Weingut Joh Jos. Prüm Wehlener Sonnenuhr Kabinett, Mosel, Germany 2018 (from £26.95, corneyandbarrow.com; bbr.com; howardripley.com) Part of the Biddenden Ortega’s attraction for me is that it provides some evidence to support a long-held conviction of mine: that the UK has even greater potential for relatively delicate (the Biddenden has just 10% alcohol) sweet wines in a German style than it does for champagne-alikes. Given that the sparkling wine category is one of the most popular and fastest growing all over the world, and that sweet wine sales have been declining for years, I can understand why most ambitious English winemakers are sticking to the fizz. All the same, if I were to start my own English venture I would be sorely tempted to adapt a German model, planting riesling, and aiming to take advantage of the cool English climate to create wines with the filigree detail, steel-thread acidity, and cushion of sweet exotic fruit that you find in a classic old school, semi-sweet kabinett riesling from the Mosel Valley such as Weingut Joh Jos. Prüm’s.
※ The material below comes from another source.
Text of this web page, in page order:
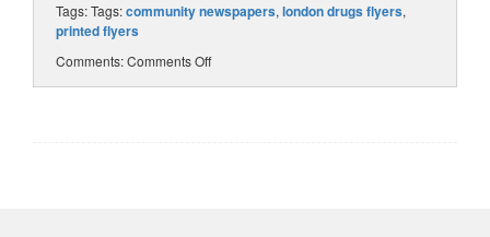
Tags: Tags:community newspapers, london drugs flyers,
printed flyers
Comments:Comments Off
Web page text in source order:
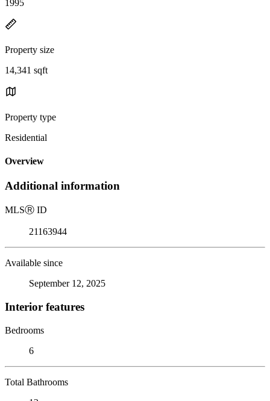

Booths Sauternes, Bordeaux, France 2017 (£14.50, 37.5cl, booths.co.uk) Another underrated and it seems to me seldom-drunk great sweet wine style is the one made from a blend of the semillon and sauvignon blanc grape varieties in Bordeaux’s Sauternes sub-region. This is sweet wine in a much richer, thicker, more golden and viscous style than Biddenden’s ortega or Prüm’s riesling kabinett. It’s an example of a widespread art of dessert winemaking that depends on the development of so-called noble rot, or Botrytis cinerea, a fungus that grows on the grapes, concentrating the sugars and flavours and acidity in the grapes. The results can be glorious, with notes of marmalade and toffee and cystallised fruits – all of which are found in the benchmark example stocked by the smart northern supermarket Booths; in the flat-out gorgeous, incredible value, multi-vintage blend Ulysse Sauternes (£9.95, 37.5cl, thewinesociety.com); and, with slightly less intensity but still working very well with blue cheese and even the sweetest desserts, Tesco Finest Sauternes 2018 (£12, 37.5cl).